BEGIN Supplied data
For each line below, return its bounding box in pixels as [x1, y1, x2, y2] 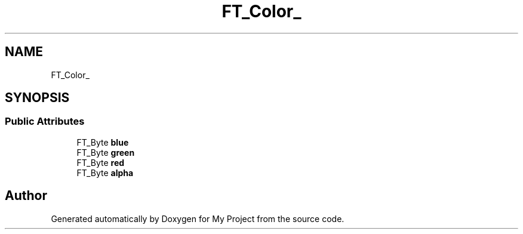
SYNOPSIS [5, 90, 70, 106]
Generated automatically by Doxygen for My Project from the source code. [51, 213, 344, 224]
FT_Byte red [76, 157, 125, 168]
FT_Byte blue [76, 137, 129, 147]
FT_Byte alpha [76, 167, 134, 178]
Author [5, 188, 47, 204]
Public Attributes [5, 115, 85, 128]
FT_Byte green [76, 147, 135, 158]
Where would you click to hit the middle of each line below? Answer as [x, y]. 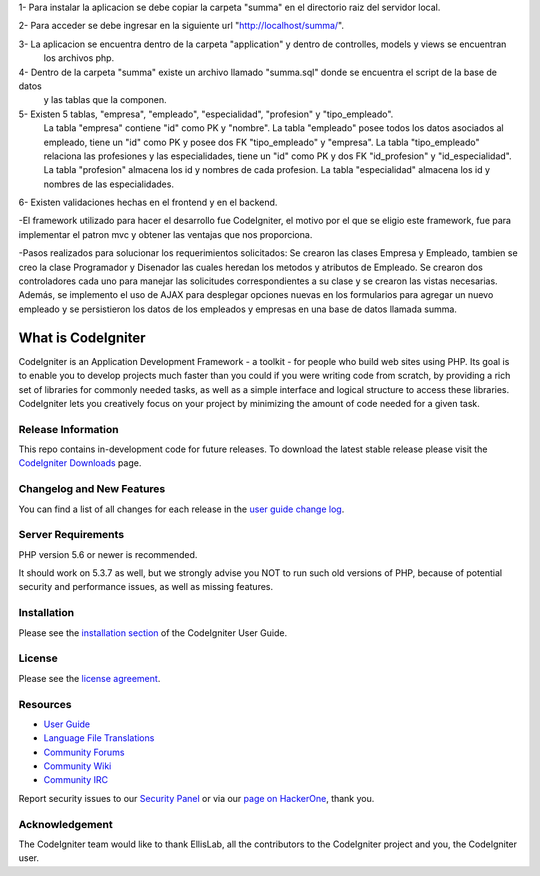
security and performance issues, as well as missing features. [146, 587]
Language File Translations [99, 738]
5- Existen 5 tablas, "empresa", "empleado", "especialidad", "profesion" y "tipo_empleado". [206, 114]
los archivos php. [79, 58]
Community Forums [84, 752]
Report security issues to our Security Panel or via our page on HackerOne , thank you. [196, 798]
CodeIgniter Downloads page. [80, 463]
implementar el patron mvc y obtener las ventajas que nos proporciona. [165, 234]
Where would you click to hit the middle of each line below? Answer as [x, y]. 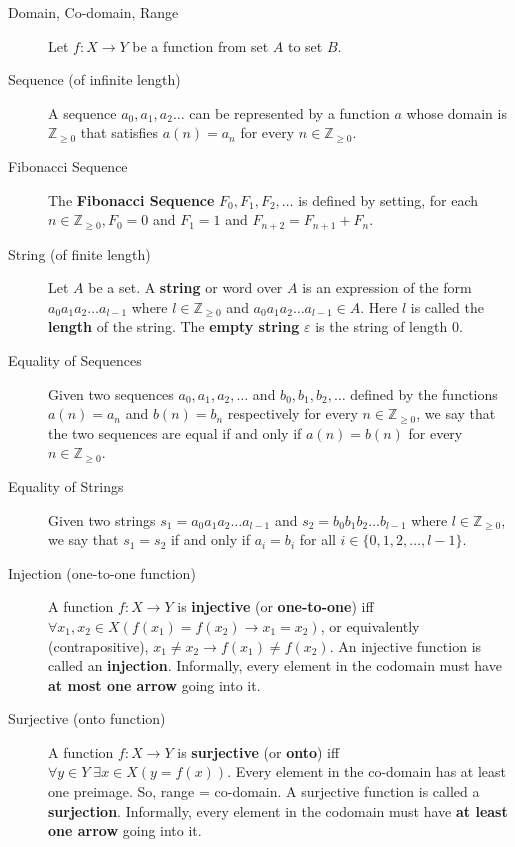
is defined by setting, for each [388, 199]
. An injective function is [405, 645]
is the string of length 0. [389, 326]
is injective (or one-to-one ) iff [275, 606]
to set [305, 45]
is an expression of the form [387, 287]
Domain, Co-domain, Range [93, 12]
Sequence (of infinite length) [94, 79]
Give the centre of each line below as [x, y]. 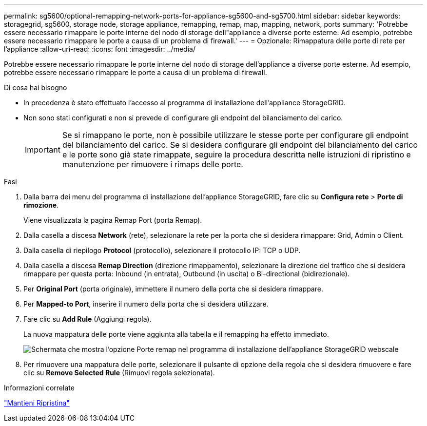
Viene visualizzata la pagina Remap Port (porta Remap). [113, 220]
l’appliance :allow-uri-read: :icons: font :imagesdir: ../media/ [100, 49]
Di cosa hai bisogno [36, 87]
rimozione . [41, 205]
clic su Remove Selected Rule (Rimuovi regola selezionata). [119, 373]
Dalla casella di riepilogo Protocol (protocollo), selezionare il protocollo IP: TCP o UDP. [162, 250]
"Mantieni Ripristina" [37, 403]
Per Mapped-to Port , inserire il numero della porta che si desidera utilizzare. [146, 304]
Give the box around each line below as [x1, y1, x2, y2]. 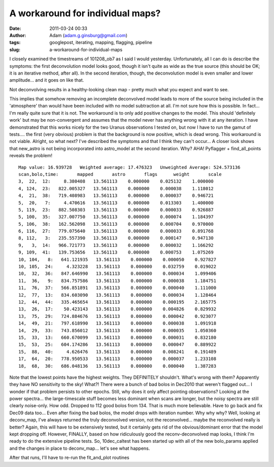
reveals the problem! [9, 153, 53, 159]
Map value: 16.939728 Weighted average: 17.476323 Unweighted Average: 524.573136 [18, 164, 241, 170]
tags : [9, 40, 21, 46]
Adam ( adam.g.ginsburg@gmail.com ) [49, 32, 128, 38]
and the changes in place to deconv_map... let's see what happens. [9, 445, 150, 451]
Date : [9, 25, 21, 31]
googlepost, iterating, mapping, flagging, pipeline [49, 40, 152, 46]
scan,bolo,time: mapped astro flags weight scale [18, 171, 222, 177]
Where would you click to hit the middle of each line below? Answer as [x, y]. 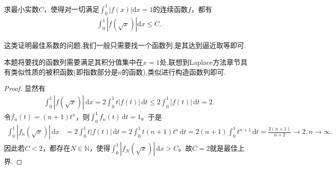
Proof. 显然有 [25, 88]
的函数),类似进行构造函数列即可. [174, 71]
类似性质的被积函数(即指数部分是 [64, 71]
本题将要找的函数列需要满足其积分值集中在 [73, 62]
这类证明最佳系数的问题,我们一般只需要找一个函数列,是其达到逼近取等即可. [125, 45]
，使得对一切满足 [72, 9]
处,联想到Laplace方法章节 [200, 62]
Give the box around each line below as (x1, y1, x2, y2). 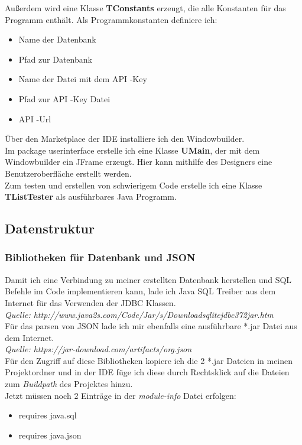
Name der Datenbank (18, 33, 96, 46)
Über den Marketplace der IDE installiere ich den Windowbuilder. (5, 132, 245, 145)
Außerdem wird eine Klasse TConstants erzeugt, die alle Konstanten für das (5, 2, 286, 14)
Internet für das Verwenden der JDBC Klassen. (5, 296, 176, 308)
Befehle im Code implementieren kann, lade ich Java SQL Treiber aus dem (5, 285, 276, 297)
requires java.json (18, 428, 82, 441)
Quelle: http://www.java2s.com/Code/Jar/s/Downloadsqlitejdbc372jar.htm (5, 308, 274, 320)
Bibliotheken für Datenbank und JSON (5, 250, 196, 265)
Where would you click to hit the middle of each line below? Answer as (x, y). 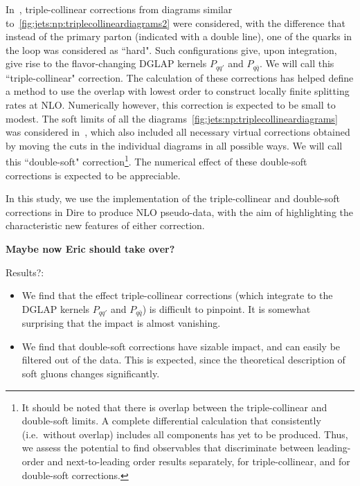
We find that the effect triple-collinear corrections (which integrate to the (177, 295)
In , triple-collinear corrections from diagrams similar (119, 9)
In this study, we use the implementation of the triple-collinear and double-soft (173, 198)
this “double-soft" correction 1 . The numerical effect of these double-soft (156, 161)
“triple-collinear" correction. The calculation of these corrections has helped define (180, 77)
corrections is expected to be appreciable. (93, 175)
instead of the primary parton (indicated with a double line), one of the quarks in (179, 36)
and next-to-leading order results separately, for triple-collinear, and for (199, 461)
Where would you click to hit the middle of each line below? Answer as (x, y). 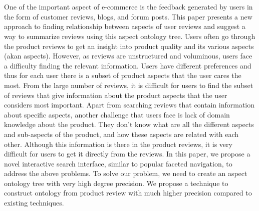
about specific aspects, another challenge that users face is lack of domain (117, 114)
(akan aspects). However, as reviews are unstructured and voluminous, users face (128, 56)
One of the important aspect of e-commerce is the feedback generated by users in (128, 7)
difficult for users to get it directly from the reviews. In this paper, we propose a (127, 154)
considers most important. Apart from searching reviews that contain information (129, 105)
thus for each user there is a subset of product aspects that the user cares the (123, 75)
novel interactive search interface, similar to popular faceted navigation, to (118, 163)
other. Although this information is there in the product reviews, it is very (118, 144)
END Supplied data
## Exercise
Please write out all the entries above again exactly as they appear, skipping any images.

## Finished exercise
For each line below, return its bounding box in pixels as [x1, y1, x2, y2] 
SYNOPSIS [5, 90, 70, 106]
Generated automatically by Doxygen for My Project from the source code. [51, 213, 344, 224]
FT_Byte red [76, 157, 125, 168]
FT_Byte blue [76, 137, 129, 147]
FT_Byte alpha [76, 167, 134, 178]
Author [5, 188, 47, 204]
Public Attributes [5, 115, 85, 128]
FT_Byte green [76, 147, 135, 158]
Where would you click to hit the middle of each line below? Answer as [x, y]. 
security and performance issues, as well as missing features. [146, 587]
Language File Translations [99, 738]
5- Existen 5 tablas, "empresa", "empleado", "especialidad", "profesion" y "tipo_empleado". [206, 114]
los archivos php. [79, 58]
Community Forums [84, 752]
Report security issues to our Security Panel or via our page on HackerOne , thank you. [196, 798]
CodeIgniter Downloads page. [80, 463]
implementar el patron mvc y obtener las ventajas que nos proporciona. [165, 234]
Where would you click to hit the middle of each line below? Answer as [x, y]. 
is defined by setting, for each [388, 199]
. An injective function is [405, 645]
is the string of length 0. [389, 326]
is injective (or one-to-one ) iff [275, 606]
to set [305, 45]
is an expression of the form [387, 287]
Domain, Co-domain, Range [93, 12]
Sequence (of infinite length) [94, 79]
Give the centre of each line below as [x, y]. 
Viene visualizzata la pagina Remap Port (porta Remap). [113, 220]
l’appliance :allow-uri-read: :icons: font :imagesdir: ../media/ [100, 49]
Di cosa hai bisogno [36, 87]
rimozione . [41, 205]
clic su Remove Selected Rule (Rimuovi regola selezionata). [119, 373]
Dalla casella di riepilogo Protocol (protocollo), selezionare il protocollo IP: TCP o UDP. [162, 250]
"Mantieni Ripristina" [37, 403]
Per Mapped-to Port , inserire il numero della porta che si desidera utilizzare. [146, 304]
Give the box around each line below as [x1, y1, x2, y2]. 
reveals the problem! [9, 153, 53, 159]
Map value: 16.939728 Weighted average: 17.476323 Unweighted Average: 524.573136 [18, 164, 241, 170]
tags : [9, 40, 21, 46]
Adam ( adam.g.ginsburg@gmail.com ) [49, 32, 128, 38]
and the changes in place to deconv_map... let's see what happens. [9, 445, 150, 451]
Date : [9, 25, 21, 31]
googlepost, iterating, mapping, flagging, pipeline [49, 40, 152, 46]
scan,bolo,time: mapped astro flags weight scale [18, 171, 222, 177]
Where would you click to hit the middle of each line below? Answer as [x, y]. 
Proof. 显然有 [25, 88]
的函数),类似进行构造函数列即可. [174, 71]
类似性质的被积函数(即指数部分是 [64, 71]
本题将要找的函数列需要满足其积分值集中在 [73, 62]
这类证明最佳系数的问题,我们一般只需要找一个函数列,是其达到逼近取等即可. [125, 45]
，使得对一切满足 [72, 9]
处,联想到Laplace方法章节 [200, 62]
Give the box around each line below as (x1, y1, x2, y2). 
Name der Datenbank (18, 33, 96, 46)
Über den Marketplace der IDE installiere ich den Windowbuilder. (5, 132, 245, 145)
Außerdem wird eine Klasse TConstants erzeugt, die alle Konstanten für das (5, 2, 286, 14)
Internet für das Verwenden der JDBC Klassen. (5, 296, 176, 308)
Befehle im Code implementieren kann, lade ich Java SQL Treiber aus dem (5, 285, 276, 297)
requires java.json (18, 428, 82, 441)
Quelle: http://www.java2s.com/Code/Jar/s/Downloadsqlitejdbc372jar.htm (5, 308, 274, 320)
Bibliotheken für Datenbank und JSON (5, 250, 196, 265)
Where would you click to hit the middle of each line below? Answer as (x, y). 
We find that the effect triple-collinear corrections (which integrate to the (177, 295)
In , triple-collinear corrections from diagrams similar (119, 9)
In this study, we use the implementation of the triple-collinear and double-soft (173, 198)
this “double-soft" correction 1 . The numerical effect of these double-soft (156, 161)
“triple-collinear" correction. The calculation of these corrections has helped define (180, 77)
corrections is expected to be appreciable. (93, 175)
instead of the primary parton (indicated with a double line), one of the quarks in (179, 36)
and next-to-leading order results separately, for triple-collinear, and for (199, 461)
Where would you click to hit the middle of each line below? Answer as (x, y). 
about specific aspects, another challenge that users face is lack of domain (117, 114)
(akan aspects). However, as reviews are unstructured and voluminous, users face (128, 56)
One of the important aspect of e-commerce is the feedback generated by users in (128, 7)
difficult for users to get it directly from the reviews. In this paper, we propose a (127, 154)
considers most important. Apart from searching reviews that contain information (129, 105)
thus for each user there is a subset of product aspects that the user cares the (123, 75)
novel interactive search interface, similar to popular faceted navigation, to (118, 163)
other. Although this information is there in the product reviews, it is very (118, 144)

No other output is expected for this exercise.